== Source data

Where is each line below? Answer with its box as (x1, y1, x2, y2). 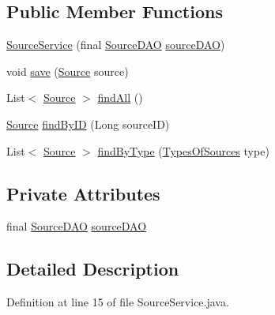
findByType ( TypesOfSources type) (97, 142, 269, 159)
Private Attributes (6, 181, 160, 205)
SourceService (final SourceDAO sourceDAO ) (6, 36, 225, 53)
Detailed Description (6, 257, 179, 281)
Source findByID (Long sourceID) (6, 115, 170, 132)
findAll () (97, 89, 143, 106)
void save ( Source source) (6, 62, 129, 79)
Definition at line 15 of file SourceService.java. (6, 294, 229, 310)
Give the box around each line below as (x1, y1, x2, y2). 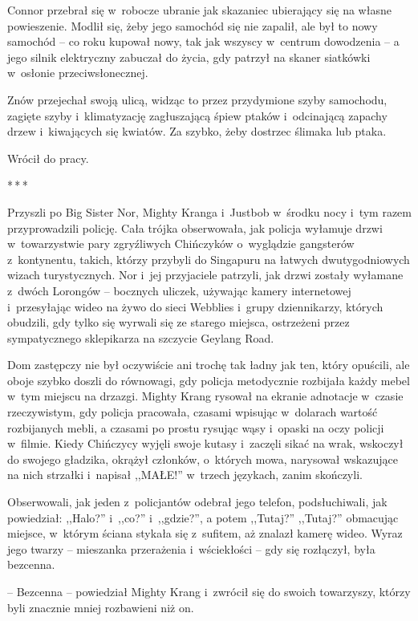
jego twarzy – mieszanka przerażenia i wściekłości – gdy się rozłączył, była (7, 540, 375, 557)
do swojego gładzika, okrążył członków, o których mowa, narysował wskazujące (7, 450, 398, 467)
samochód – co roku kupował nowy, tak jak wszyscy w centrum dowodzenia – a (7, 33, 400, 50)
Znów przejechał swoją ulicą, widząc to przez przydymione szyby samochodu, (7, 91, 388, 108)
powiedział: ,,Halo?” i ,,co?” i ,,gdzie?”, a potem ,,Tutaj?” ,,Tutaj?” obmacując (7, 509, 399, 526)
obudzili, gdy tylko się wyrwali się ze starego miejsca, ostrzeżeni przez (7, 314, 350, 331)
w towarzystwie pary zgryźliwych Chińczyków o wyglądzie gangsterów (7, 235, 355, 252)
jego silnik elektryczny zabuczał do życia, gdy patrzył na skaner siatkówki (7, 48, 371, 65)
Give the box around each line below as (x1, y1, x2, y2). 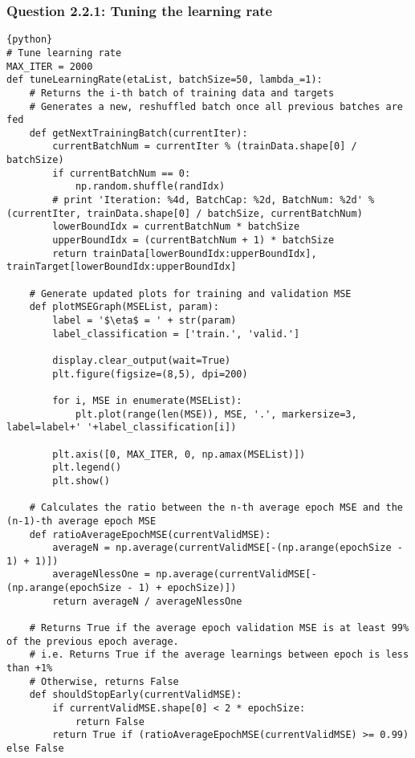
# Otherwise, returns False (29, 675, 179, 687)
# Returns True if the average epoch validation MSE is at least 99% (29, 622, 409, 634)
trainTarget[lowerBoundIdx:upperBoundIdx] (6, 261, 237, 273)
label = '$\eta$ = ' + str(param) (52, 315, 237, 326)
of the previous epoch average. (6, 635, 179, 647)
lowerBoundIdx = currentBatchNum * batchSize (52, 221, 300, 233)
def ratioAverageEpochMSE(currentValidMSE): (29, 528, 271, 540)
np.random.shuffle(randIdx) (75, 181, 226, 193)
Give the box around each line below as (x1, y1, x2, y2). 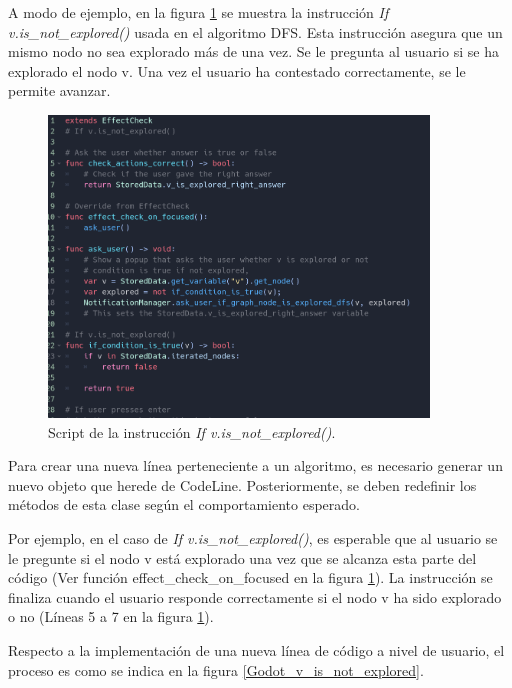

====

Requirement: Without the pictures, repeat the listing word for word.

Written reply:
Where is each line below? Answer with its box as (x1, y1, x2, y2). 
findByType ( TypesOfSources type) (97, 142, 269, 159)
Private Attributes (6, 181, 160, 205)
SourceService (final SourceDAO sourceDAO ) (6, 36, 225, 53)
Detailed Description (6, 257, 179, 281)
Source findByID (Long sourceID) (6, 115, 170, 132)
findAll () (97, 89, 143, 106)
void save ( Source source) (6, 62, 129, 79)
Definition at line 15 of file SourceService.java. (6, 294, 229, 310)
Give the box around each line below as (x1, y1, x2, y2). 
jego twarzy – mieszanka przerażenia i wściekłości – gdy się rozłączył, była (7, 540, 375, 557)
do swojego gładzika, okrążył członków, o których mowa, narysował wskazujące (7, 450, 398, 467)
samochód – co roku kupował nowy, tak jak wszyscy w centrum dowodzenia – a (7, 33, 400, 50)
Znów przejechał swoją ulicą, widząc to przez przydymione szyby samochodu, (7, 91, 388, 108)
powiedział: ,,Halo?” i ,,co?” i ,,gdzie?”, a potem ,,Tutaj?” ,,Tutaj?” obmacując (7, 509, 399, 526)
obudzili, gdy tylko się wyrwali się ze starego miejsca, ostrzeżeni przez (7, 314, 350, 331)
w towarzystwie pary zgryźliwych Chińczyków o wyglądzie gangsterów (7, 235, 355, 252)
jego silnik elektryczny zabuczał do życia, gdy patrzył na skaner siatkówki (7, 48, 371, 65)
Give the box around each line below as (x1, y1, x2, y2). 
# Otherwise, returns False (29, 675, 179, 687)
# Returns True if the average epoch validation MSE is at least 99% (29, 622, 409, 634)
trainTarget[lowerBoundIdx:upperBoundIdx] (6, 261, 237, 273)
label = '$\eta$ = ' + str(param) (52, 315, 237, 326)
of the previous epoch average. (6, 635, 179, 647)
lowerBoundIdx = currentBatchNum * batchSize (52, 221, 300, 233)
def ratioAverageEpochMSE(currentValidMSE): (29, 528, 271, 540)
np.random.shuffle(randIdx) (75, 181, 226, 193)
Give the box around each line below as (x1, y1, x2, y2). 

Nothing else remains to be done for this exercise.